Hans Baldung, gen. Grien (1484/85–1545) - Markgraf Christoph I. von Baden mit seiner Familie in Anbetung vor der heiligen Anna Selbdritt (um 1509/12)

Mischtechnik auf Tannenholz, 67,5 x 218 cm, Staatliche Kunsthalle Karlsruhe, Inv. 88

Links der Anna-Selbdritt-Gruppe kniet zuvorderst der Markgraf, erkennbar durch sein Familienwappen, das an prominenter Stelle auf der Seite der männlichen Familienmitglieder abgebildet ist. Hinter dem Markgrafen, der seine Hände zum Gebet erhoben hat, drängen sich seine zehn ebenfalls betenden Söhne, die sich anhand ihrer Attribute identifizieren lassen. Auf der rechten Bildseite ist die Markgräfin Otilia, ebenfalls mit ihrem Familienwappen präsentiert. Im Gegensatz zu ihrem Gemahl ist sie am weitesten vom heiligen Geschehen im Bildzentrum entfernt und schließt die Gruppe ihrer fünf Töchter am rechten Bildrand ab.

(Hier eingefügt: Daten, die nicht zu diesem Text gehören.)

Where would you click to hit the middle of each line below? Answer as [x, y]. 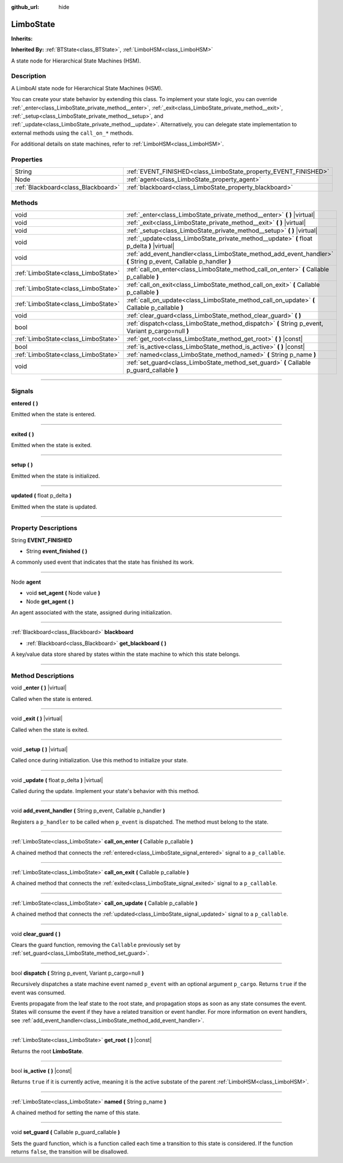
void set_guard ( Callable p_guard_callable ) [65, 1132]
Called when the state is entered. [52, 699]
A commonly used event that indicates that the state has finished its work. [103, 562]
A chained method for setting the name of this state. [76, 1112]
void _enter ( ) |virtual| [39, 688]
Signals [22, 391]
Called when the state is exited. [50, 730]
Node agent [26, 582]

Bei näherer Betrachtung der markgräflichen Nachkommen fällt die ausgeprägte Ähnlichkeit der Dargestellten auf, die scheinbar ihrer Verwandtschaft geschuldet ist. Dennoch hat man nicht den Eindruck, dass Baldung hier mit exakten Naturstudien gearbeitet hat. Besonders die drei Schwestern in der ersten Reihe auf der rechten Bildseite gleichen sich fast bis ins Detail. Ganz offensichtlich scheinen Söhne sowie Töchter dieselbe Gesichtsstudie zur Vorlage gehabt zu haben.

Grundsätzlich lässt sich in Baldungs Gemälden deutlich erkennen, dass er seine Fertigkeiten im Bereich der Federzeichnung, der Holzschnitte und dem Entwerfen von Glasfenstern erlernt hat, was sich in einer Tendenz zur Flächenbildung niederschlägt, obwohl Baldung stets um eine plastische Gestaltung bemüht ist. Auch in der Markgrafentafel aus unserer Reihe ist die gestalterische Tiefenwirkung nur rudimentär gelungen. Dies ist deutlich bei den hintereinander gestaffelten, kleiner werdenden Schwestern rechts im Bild zu erkennen. Die fast stereotype Wiederholung der Frauen, die Baldung dabei verwendet, scheint weder ihn noch die Auftraggeber gestört zu haben.

In der Kunst tritt das Phänomen der bildimmanenten Wiederholung verschiedentlich auf, wie auch das Beispiel Überfall auf einen Geleitzug (1618) des flämischen Malers Sebastian Vrancx (1573–1647) zeigt. Das Kopieren einzelner Details innerhalb des Bildes hat vor allem pragmatische Gründe: Es ermöglicht ein schnelleres Arbeiten, da diese Bestandteile von Schülern und Gehilfen ausgeführt werden können, während der Meister die aussagekräftigeren Teilstücke eines Werkes ausführt.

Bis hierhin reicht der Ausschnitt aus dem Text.